Vous remarquerez que j’emploie Fip au féminin. Il faudrait presque dire, elles, au pluriel tant ces voix douces et sensuelles, légères et malicieuses, parfois insolentes qui savent capter mon attention marquent son identité. Me voilà polygame parmi ces muses polyphones !

Ce dimanche matin, au son d’une programmation musicale sur mesure, je replongeais dans mon Portugal d’enfance, celui que je retrouvais chaque été en bon émigrant que je n’avais pas choisi d’être.

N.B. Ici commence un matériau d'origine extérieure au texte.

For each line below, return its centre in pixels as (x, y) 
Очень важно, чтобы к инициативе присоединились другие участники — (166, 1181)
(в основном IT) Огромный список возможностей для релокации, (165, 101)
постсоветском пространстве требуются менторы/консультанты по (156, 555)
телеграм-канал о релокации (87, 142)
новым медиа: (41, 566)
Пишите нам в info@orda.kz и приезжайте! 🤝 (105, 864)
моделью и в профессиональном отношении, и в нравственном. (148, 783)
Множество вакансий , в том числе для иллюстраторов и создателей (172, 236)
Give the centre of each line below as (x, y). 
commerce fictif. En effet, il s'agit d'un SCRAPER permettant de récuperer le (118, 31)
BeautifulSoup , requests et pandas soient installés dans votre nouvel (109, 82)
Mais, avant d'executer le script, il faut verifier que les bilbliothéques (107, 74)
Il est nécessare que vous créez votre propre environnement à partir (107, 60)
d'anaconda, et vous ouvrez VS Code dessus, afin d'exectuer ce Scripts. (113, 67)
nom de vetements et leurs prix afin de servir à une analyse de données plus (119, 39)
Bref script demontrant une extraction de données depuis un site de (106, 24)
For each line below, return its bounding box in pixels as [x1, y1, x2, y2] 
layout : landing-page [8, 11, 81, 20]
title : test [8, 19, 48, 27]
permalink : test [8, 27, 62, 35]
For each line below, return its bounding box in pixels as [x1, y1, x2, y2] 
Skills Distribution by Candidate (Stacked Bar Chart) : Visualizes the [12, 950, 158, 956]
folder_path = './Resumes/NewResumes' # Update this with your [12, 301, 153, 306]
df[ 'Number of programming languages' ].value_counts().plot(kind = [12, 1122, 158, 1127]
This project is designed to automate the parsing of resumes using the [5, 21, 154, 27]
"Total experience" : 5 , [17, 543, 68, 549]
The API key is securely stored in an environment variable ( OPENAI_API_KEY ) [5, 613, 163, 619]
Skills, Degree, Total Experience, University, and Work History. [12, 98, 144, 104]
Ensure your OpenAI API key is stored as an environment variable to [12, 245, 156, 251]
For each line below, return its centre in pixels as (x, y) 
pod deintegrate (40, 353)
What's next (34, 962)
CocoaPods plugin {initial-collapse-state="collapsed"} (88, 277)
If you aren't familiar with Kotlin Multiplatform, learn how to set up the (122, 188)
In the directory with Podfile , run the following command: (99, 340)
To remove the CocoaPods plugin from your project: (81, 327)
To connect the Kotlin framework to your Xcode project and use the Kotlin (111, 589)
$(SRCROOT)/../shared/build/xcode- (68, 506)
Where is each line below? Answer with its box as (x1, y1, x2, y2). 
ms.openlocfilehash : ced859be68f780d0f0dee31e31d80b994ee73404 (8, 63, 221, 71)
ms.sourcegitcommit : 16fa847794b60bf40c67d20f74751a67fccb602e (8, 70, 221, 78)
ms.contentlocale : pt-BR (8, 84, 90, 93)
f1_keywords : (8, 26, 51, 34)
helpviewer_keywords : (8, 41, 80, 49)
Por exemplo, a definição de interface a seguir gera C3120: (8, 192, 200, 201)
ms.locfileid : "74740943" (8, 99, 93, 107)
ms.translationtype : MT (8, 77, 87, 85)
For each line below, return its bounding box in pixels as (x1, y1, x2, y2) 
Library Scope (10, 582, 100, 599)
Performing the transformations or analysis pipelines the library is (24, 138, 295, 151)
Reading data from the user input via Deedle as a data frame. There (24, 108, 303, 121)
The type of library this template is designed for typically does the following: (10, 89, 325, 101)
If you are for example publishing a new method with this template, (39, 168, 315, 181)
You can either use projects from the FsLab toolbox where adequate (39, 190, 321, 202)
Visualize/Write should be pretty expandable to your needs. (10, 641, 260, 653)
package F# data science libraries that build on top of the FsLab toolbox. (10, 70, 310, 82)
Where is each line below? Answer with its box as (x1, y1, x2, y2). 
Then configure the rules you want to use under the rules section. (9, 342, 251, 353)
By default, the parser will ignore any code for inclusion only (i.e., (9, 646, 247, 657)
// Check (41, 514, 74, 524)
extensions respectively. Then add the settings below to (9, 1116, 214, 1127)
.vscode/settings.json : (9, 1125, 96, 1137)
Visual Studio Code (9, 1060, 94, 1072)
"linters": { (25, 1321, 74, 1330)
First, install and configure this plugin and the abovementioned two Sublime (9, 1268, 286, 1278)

Cyril Pedrosa, invité* pour sa BD illustrant ce pays qui m’avait vu naître, alors que lui non,  parlait mieux que je ne pourrais le faire de ces premiers instants retrouvés sur le sol de nos racines, dans nos vies d’adulte, longtemps après l’avoir délaissé. La surprise de ces émotions fortes que des sons, des odeurs émergent en vous, autant de souvenirs enfouis qui ressurgissent subitement, le cœur serré et la larme à l’œil. Tout à coup, on veut comprendre, on veut retrouver les traces de ceux qui nous ont fait. Oh, que je vous comprends !

La musique et ses mots me transportaient, ce matin, le ciel bleu par ma fenêtre, le noir de mon café, me voilà envolé au dessus de Lisbonne en quelques minutes, l’odeur de sardines grillées mêlée à celle des lessives du linge pendu aux fenêtres, une femme en noir passant devant ces murs colorés, jaune orangé ou bleu « azulejosé », un saut sur la tête…

Les voix successives des Maria, Bethania et Albertina, puis celle du vieux disciple du Fado Custodio Castelo me ramenaient à la Saudade de mon passé, dans les rues étroites d’une Lisboa qui défilait sous le regard nostalgique de mes oreilles. Merci Fip !

Une BD que j’écouterais du coup volontiers avec mes yeux !

Cliquez sur l’image ! (lien vers article Radio France)

(*) Cyril Pedrosa, invité le jeudi 10 novembre 2011, 21h, avec Caroline Bouvet-Bionda de la librairie Des bulles et des ballons (93100 Montreuil), pour présenter sa BD: « Portugal ». Emission rediffusée ce dimanche 1er avril, 10h.